Segment Start: Given entries

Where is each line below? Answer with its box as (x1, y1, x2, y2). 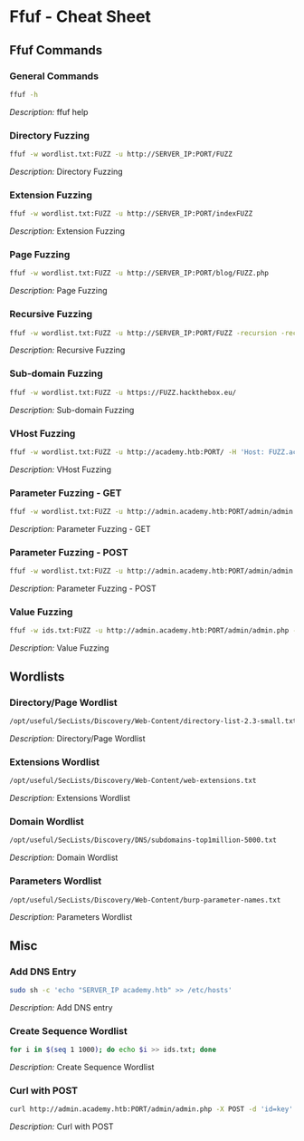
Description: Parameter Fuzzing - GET (9, 523, 151, 534)
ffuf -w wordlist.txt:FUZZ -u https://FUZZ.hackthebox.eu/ (9, 388, 237, 397)
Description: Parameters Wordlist (9, 912, 133, 923)
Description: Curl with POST (9, 1121, 115, 1132)
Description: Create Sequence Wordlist (9, 1062, 155, 1073)
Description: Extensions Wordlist (9, 793, 131, 804)
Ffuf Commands (9, 43, 103, 58)
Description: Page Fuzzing (9, 285, 108, 296)
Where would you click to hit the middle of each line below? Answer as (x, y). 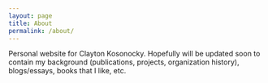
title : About (30, 23)
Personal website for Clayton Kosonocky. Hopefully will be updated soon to (134, 54)
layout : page (30, 16)
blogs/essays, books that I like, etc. (67, 71)
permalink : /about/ (41, 31)
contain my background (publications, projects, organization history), (124, 62)
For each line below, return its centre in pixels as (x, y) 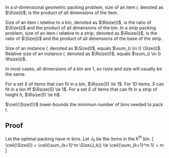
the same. (16, 74)
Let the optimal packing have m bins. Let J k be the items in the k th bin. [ (79, 139)
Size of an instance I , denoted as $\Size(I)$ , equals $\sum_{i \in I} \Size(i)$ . (83, 48)
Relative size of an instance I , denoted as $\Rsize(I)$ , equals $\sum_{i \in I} (83, 54)
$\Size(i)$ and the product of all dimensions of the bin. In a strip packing (81, 28)
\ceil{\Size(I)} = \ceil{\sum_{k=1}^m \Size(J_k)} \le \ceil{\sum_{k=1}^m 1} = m (84, 145)
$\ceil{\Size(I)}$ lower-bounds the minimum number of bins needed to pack (84, 104)
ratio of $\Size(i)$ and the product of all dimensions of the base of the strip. (84, 38)
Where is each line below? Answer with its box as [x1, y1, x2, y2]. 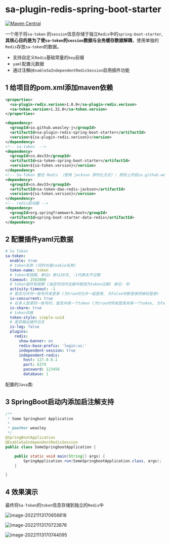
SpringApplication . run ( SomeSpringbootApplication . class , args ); [23, 458, 162, 463]
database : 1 [23, 372, 49, 377]
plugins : [10, 329, 28, 334]
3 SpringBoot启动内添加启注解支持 [5, 398, 114, 406]
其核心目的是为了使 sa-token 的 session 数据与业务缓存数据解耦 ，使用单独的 [5, 37, 159, 43]
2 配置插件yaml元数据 [5, 235, 73, 243]
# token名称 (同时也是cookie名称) [10, 263, 76, 268]
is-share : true [10, 305, 42, 310]
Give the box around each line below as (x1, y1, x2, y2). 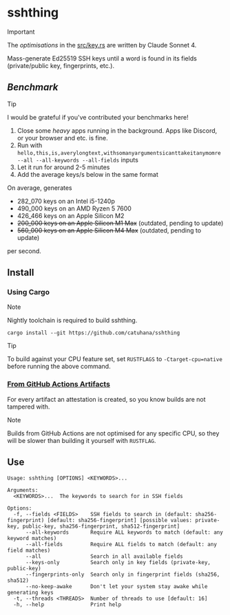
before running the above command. (7, 363, 112, 371)
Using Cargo (7, 288, 50, 297)
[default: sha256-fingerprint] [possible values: (47, 517, 193, 524)
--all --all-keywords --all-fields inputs (17, 155, 139, 164)
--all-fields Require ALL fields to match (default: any (25, 541, 217, 548)
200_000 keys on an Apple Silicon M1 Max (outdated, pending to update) (17, 219, 224, 227)
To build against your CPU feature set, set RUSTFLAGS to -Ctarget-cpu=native (7, 355, 222, 363)
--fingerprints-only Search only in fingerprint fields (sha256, (25, 571, 220, 578)

Segment End: Given entries

Exercise description - In the entries above, find the line containing "Where would you" and the line containing "m (84, 145)", then copy both and every line between them exactly, without any picture.

Worked solution -
Where would you click to hit the middle of each line below? Answer as (x, y). 
title : About (30, 23)
Personal website for Clayton Kosonocky. Hopefully will be updated soon to (134, 54)
layout : page (30, 16)
blogs/essays, books that I like, etc. (67, 71)
permalink : /about/ (41, 31)
contain my background (publications, projects, organization history), (124, 62)
For each line below, return its centre in pixels as (x, y) 
the same. (16, 74)
Let the optimal packing have m bins. Let J k be the items in the k th bin. [ (79, 139)
Size of an instance I , denoted as $\Size(I)$ , equals $\sum_{i \in I} \Size(i)$ . (83, 48)
Relative size of an instance I , denoted as $\Rsize(I)$ , equals $\sum_{i \in I} (83, 54)
$\Size(i)$ and the product of all dimensions of the bin. In a strip packing (81, 28)
\ceil{\Size(I)} = \ceil{\sum_{k=1}^m \Size(J_k)} \le \ceil{\sum_{k=1}^m 1} = m (84, 145)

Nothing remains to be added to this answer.